Here’s a couple reasons why I’m in this funk.
Today I finished watching Thirteen Reasons Why on Netflix. In this series, a teenage girl dies of suicide. She leaves behind recordings on cassettes, in which she details 13 reasons / people who led her to her decision. This girl didn’t tell her parents, teachers or counselors what was going on. She just hid her pain instead. After her death, the teenagers who are mentioned on the tapes try hard to keep the truth covered up. Finally, that Band-Aid is “ripped off” as the parents finally get the opportunity to listen to their daughter’s tapes. The end.
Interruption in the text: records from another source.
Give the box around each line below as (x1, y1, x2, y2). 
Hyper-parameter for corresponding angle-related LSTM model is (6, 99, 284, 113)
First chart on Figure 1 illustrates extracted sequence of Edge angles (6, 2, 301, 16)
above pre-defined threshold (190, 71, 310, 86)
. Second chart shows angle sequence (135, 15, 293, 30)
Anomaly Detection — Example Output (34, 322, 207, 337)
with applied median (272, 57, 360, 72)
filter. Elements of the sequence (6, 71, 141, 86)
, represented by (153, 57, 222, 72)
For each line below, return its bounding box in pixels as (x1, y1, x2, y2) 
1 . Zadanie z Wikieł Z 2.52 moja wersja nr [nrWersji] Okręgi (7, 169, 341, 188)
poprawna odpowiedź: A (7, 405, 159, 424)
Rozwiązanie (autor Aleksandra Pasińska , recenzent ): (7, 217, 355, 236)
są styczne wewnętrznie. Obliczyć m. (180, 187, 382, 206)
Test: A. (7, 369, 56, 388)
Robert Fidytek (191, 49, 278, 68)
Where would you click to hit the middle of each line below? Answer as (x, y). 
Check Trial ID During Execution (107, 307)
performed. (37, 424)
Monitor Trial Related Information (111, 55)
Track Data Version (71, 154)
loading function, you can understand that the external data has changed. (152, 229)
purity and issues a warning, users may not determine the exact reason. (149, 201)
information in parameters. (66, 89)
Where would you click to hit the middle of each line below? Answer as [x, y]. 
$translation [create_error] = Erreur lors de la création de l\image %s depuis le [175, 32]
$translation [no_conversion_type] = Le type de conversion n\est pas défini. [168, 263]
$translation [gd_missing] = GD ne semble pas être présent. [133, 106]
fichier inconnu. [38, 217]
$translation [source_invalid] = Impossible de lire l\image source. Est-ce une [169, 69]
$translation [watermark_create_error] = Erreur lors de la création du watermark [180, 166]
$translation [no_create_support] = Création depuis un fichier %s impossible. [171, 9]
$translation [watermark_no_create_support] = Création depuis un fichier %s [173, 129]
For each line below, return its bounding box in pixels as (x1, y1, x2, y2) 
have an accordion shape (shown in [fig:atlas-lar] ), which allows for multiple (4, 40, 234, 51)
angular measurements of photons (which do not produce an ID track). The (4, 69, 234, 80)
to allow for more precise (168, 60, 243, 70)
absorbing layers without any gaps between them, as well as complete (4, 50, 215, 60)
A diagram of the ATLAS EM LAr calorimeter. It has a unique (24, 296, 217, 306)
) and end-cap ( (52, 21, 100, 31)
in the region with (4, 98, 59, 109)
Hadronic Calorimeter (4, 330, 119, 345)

Really?? What happened to the rest of the characters? Do the bullies and perpetrators ever make restitution or face real consequences? Do the parents find closure? Do the school personnel deal with the bullying / climate at the school? Or is the Bandaid just put back on? And if it is the latter, who else will despair enough to die?
A well –meaning friend sent me an article about the White House “lighting up blue” for autism awareness. As an autism parent, I only felt disgust. I think this is a bandaid to cover up what is really happening. As I said on my Facebook post, “Lighting up the white house blue means nothing if the policies will negatively affect those who have autism. Just saying.” So go ahead, White House, light it up blue, but are you going to make sure that a Free Appropriate Public Education is in place for those with intellectual disabilities? Are you going to make sure that they have the Medicaid services they need? Or are you going to just be nice and put a lit-up-blue bandaid on to distract the damage that is being proposed?
I admit that, when I get into a funk, everything seems 100 times worse than it probably is. That’s also the danger of the life of someone who is called a “prophet” by her friends. Prophets see things that others don’t see, make connections between seemingly unrelated things and speak the truth about those things. Prophets are not popular when they do that. It’s ripping a bandaid off of a festered wound so it can be treated: messy, stinky, but necessary.
Tomorrow I go to finish my training and receive my certification as a TIIMS (Transitional and Intentional Interim Ministry Specialist). This means that I will go into Christian congregations that are in transition– a major conflict or crisis, loss of a long-term pastor, etc.– and be there short term to help facilitate healing and remove barriers to moving forward. Part of me is very cynical about this. I wonder how many nice “bandaids” I will have to “rip off” in order to get to the root of the “infection” that is making the congregation “sick” and unable to move forward in mission and ministry to their communities. I am fully aware that the congregation will have to follow through with the prescribed course of action. And I am skeptical.
Yet I keep going. I know that I only see in a mirror dimly, but someday I will see clearly. I believe God is up to something good. And so I keep ripping off bandaids so the healing can begin.